I will be taking the plunge to the dark side sometime towards the end of summer. I am a striper fisherman. Tired of seeing the birds working 50 yards further than i can cast. I have done some extensive research and seems the best one out there I could find is a wilderness systems tarpon 140 (for my size) you may need the 160. The WS Tarpon seems to be the best all around yak from what I could find out. The malibu x factor also seems OK. The Prowler 15 also had some good write ups but looks like it is best for the lighter person. Do what the guys are saying vist the below kayakandthings web site. Visit WRO. Oh yea attend a meeting of the Yak club. Those guys can be a big help and may even allow you to demo some of their yaks. At worst you will get to see how the guys have tweeked theirs. Rhey will also be able to tell you when some of the area outfitters have the in water demo days. That would be your best opportunity to "try" one out before you purchase one. I am truly looking forward to the day I get mine.
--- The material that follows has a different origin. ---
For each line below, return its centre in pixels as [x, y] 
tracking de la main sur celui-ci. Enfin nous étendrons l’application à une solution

Wont be long now..........

hope I have helped some

ken


----------



## Grommet (May 16, 2005)

hey Ken--


I meant to post earlier--Kitty Hawk Water Sports has their sale on labor dale--demos & rentals, I'm sure, but it'll save you a couple hundred $$$too.


----------



## YakandSurf (Dec 17, 2002)

Wild River Outfitters (WRO)

Paddle Fest:
Saturday, September 17, 2005 9a-4p
First landing park (Fee to enter park)

Demo kayaks and canoes

Will be selling used boats and gear and selected new boats on site Saturday and at the store on Sunday.

This is the easyest why to demo several different kayaks in one day.
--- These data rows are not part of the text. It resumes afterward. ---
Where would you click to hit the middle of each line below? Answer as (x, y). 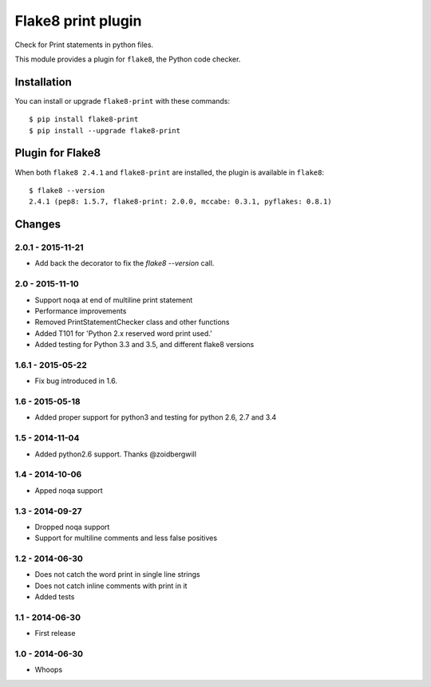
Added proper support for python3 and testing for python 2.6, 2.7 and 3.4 (156, 417)
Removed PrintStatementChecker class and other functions (132, 322)
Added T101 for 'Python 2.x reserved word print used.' (124, 333)
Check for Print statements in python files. (84, 45)
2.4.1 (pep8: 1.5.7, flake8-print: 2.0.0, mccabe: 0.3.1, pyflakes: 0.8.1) (180, 202)
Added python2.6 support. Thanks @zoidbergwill (116, 454)
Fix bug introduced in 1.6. (76, 381)
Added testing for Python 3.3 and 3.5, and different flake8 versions (144, 345)
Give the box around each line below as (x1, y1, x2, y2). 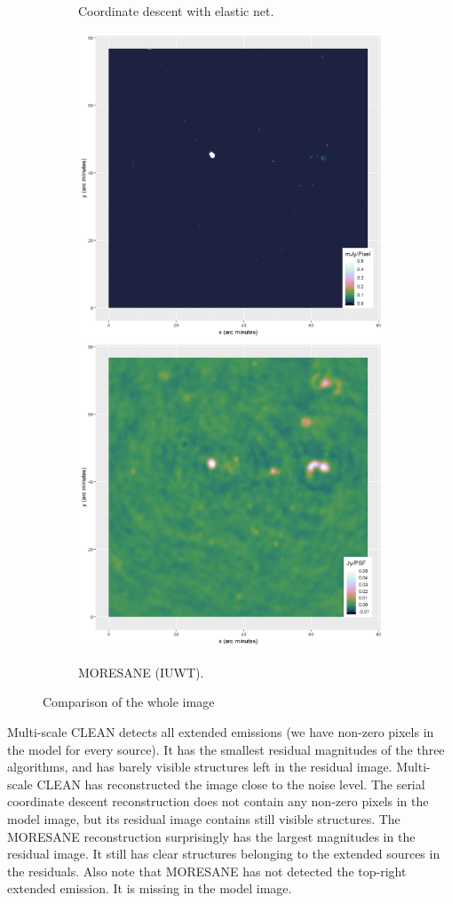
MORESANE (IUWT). (78, 662, 204, 681)
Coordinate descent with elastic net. (78, 2, 274, 20)
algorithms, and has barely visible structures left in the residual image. (7, 757, 393, 776)
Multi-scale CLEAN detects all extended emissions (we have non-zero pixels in (7, 722, 434, 741)
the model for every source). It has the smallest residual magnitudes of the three (7, 740, 445, 758)
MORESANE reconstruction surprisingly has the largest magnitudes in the (7, 827, 416, 845)
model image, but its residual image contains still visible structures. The (7, 809, 400, 828)
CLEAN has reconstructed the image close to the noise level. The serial (36, 774, 425, 793)

Will repost this info in about a month as a reminder. (No I do not work for them and I paddle a kayak from a different vender).

Robert


----------



## ruthless (Sep 5, 2003)

The WRO Demo day is a good venue to check all boats, TKAA will be there also, and yes I can get my hands on just about any kayak for a demo ( but I am sponsored by Wilderness), my number is 757-403-0734.


----------



## TC (Oct 21, 2002)

*The Abyss*

Jim,
Those of us that have recently converted, and have seen the results, have been enlightened.
I am not much of philosopher, but I think that it is definitely the guerilla warfare of fishing. You meet the scaly ones on their own turf, in their environment, and surprise them when they are least expecting it. I am pretty sure that Mao and Ho Chi Minh would have loved Kayak fishing! I know Giap would have been a great yak angler!
Plunge in dude! You will not regret it at all!
TC


----------



## JimInVA (May 17, 2005)

My thanks to each of you for the courtesy of your response. Lots of good information here... particularly the "try it before ya buy it" encouragements.
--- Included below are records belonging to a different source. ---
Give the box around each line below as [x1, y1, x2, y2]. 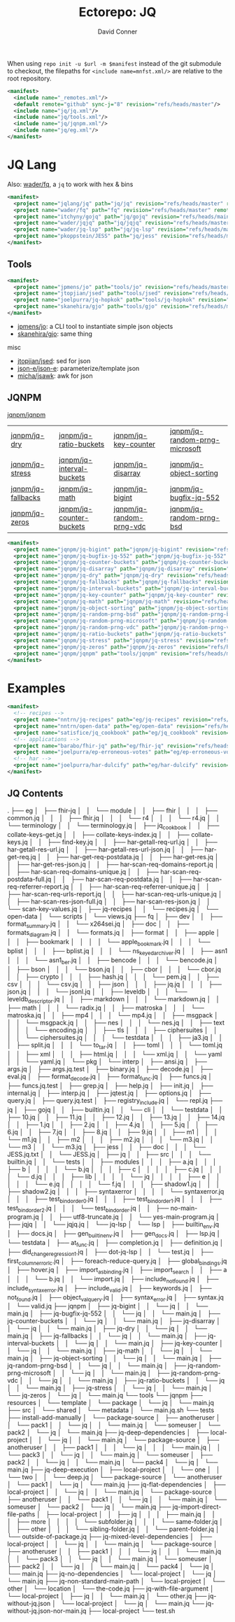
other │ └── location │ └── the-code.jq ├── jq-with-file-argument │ [7, 1584, 215, 1593]
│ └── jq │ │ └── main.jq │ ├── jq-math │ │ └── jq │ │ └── [7, 1346, 212, 1355]
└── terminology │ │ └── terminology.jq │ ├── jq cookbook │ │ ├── [7, 821, 220, 831]
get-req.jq [7, 852, 36, 861]
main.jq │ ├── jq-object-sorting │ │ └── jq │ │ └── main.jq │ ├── [7, 1354, 222, 1362]
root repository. [7, 74, 52, 83]
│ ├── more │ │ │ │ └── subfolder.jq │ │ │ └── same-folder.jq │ [7, 1518, 224, 1526]
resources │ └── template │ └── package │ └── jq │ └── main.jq [7, 1399, 215, 1407]

Obviously, the kayak becomes the first of many subsequent purchases. Correct me if I'm mistaken, but I see these as additional must/should haves:

PFD
Paddle
Dolly
Car-top carrier
Rudder

Anything that I'm missing?

Also... has anyone compiled a list of easy kayak access points for the lower Chesapeake?

Again, my sincere thanks!!

Jim


----------



## J_Lannon (Jul 23, 2003)

*Hi Jim*

Welcome to the kayak world...........from one newbie to another.  

You are more than welcomed to try my T160i. Its a nice kayak that is easy to paddle. It will not turn quite as easy as a shorter Kayak. Alot of guys suggest a rudder for these T160's, but I'm leaning towards not getting a rudder because it just feels like the old 16 foot Grumman canoe I grew up with.

The stability of the T160i is decent, there are some more stable out there if thats what you want. Its load capacity is OK, not super. I'm 210 lbs. and carry about 20 lbs of gear, theres a little water through the scuppers at times. But its welcoming on a hot summers day.

Storage is decent, I can put a 10 foot rod into the hull through the front hatch.

Message me if your interested in trying it out.......your more than welcome to use it.


----------



## SeaSalt (Apr 29, 2002)

I'm a newbie also but I find that stabability increases as you get use to your yak. I think there is a period of time where you get familiar with the limits of your yak. Its like going on a first date, you really don't know who the real person is until you really get to know her...


----------